Stored data entries
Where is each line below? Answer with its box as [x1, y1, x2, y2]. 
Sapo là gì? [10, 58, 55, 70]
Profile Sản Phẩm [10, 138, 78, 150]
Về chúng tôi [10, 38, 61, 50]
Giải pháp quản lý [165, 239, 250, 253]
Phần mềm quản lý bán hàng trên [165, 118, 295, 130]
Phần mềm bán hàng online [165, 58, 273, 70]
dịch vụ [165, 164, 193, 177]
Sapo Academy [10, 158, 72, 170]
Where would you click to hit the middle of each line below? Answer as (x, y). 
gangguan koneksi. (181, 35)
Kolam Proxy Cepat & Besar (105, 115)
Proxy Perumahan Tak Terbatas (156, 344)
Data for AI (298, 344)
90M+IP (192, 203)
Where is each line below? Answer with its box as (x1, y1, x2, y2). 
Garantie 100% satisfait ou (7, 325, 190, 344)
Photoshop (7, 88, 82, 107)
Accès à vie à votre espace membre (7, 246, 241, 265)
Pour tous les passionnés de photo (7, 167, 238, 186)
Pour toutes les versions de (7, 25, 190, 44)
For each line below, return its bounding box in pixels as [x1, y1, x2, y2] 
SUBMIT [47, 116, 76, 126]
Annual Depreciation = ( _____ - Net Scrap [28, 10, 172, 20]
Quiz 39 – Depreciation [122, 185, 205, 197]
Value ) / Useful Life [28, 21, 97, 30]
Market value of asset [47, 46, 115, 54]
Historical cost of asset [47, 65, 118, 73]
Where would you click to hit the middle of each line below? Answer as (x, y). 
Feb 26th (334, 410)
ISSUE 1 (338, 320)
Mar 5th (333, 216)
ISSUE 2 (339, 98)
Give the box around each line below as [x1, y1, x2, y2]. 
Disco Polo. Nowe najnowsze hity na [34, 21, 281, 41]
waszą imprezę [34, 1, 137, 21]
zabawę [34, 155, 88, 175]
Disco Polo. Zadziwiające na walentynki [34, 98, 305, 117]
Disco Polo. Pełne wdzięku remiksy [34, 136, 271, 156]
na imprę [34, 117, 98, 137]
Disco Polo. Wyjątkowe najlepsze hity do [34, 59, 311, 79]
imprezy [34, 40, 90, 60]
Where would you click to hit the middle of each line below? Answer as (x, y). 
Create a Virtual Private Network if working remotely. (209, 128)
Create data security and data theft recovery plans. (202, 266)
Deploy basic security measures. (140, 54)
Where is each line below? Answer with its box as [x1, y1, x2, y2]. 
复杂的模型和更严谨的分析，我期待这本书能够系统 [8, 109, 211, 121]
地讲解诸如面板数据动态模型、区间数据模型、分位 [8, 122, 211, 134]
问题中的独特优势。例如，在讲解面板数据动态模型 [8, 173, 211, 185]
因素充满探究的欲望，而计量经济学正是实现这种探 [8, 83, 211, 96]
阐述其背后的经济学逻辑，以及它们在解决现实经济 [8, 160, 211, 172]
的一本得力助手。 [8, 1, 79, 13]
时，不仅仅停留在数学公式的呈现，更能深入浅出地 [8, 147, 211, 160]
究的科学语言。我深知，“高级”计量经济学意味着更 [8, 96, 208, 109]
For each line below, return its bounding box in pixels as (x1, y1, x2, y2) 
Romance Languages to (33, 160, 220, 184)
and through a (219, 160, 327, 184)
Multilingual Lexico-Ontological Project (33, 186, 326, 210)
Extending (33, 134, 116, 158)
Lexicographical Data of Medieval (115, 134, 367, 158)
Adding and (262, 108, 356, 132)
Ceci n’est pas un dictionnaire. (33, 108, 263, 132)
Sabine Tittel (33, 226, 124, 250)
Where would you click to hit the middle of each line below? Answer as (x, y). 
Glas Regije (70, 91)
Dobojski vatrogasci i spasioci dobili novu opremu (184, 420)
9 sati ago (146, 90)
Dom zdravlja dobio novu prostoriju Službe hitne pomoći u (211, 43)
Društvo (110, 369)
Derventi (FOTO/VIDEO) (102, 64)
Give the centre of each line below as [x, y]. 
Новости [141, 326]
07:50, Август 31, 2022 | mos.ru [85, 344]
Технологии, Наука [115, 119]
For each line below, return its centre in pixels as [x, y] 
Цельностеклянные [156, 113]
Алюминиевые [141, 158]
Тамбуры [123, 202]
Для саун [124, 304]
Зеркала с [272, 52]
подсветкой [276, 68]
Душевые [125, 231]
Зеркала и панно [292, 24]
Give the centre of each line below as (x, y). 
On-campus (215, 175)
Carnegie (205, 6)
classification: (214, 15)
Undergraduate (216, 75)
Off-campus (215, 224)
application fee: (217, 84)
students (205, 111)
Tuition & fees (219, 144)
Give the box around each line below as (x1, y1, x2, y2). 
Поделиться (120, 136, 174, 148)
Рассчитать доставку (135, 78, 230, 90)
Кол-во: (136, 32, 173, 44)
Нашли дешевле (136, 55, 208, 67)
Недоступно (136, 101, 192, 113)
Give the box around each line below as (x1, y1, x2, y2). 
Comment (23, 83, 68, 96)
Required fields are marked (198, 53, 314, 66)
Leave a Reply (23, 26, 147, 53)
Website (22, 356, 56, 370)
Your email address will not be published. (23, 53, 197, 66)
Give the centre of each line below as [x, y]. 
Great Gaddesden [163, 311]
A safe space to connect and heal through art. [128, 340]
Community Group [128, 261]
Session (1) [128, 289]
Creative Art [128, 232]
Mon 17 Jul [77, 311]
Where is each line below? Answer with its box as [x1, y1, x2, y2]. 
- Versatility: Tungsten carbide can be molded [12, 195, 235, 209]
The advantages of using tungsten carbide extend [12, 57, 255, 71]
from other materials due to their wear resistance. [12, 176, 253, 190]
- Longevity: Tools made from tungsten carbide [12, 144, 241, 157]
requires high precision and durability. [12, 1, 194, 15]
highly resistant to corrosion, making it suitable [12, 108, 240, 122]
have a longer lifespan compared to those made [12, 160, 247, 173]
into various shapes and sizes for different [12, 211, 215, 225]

DIRECTIONS: From the line holding "- Longevity: Tools" to the final line of the data, output each line exactly and nothing more.

YOUR RESPONSE:
- Longevity: Tools made from tungsten carbide [12, 144, 241, 157]
requires high precision and durability. [12, 1, 194, 15]
highly resistant to corrosion, making it suitable [12, 108, 240, 122]
have a longer lifespan compared to those made [12, 160, 247, 173]
into various shapes and sizes for different [12, 211, 215, 225]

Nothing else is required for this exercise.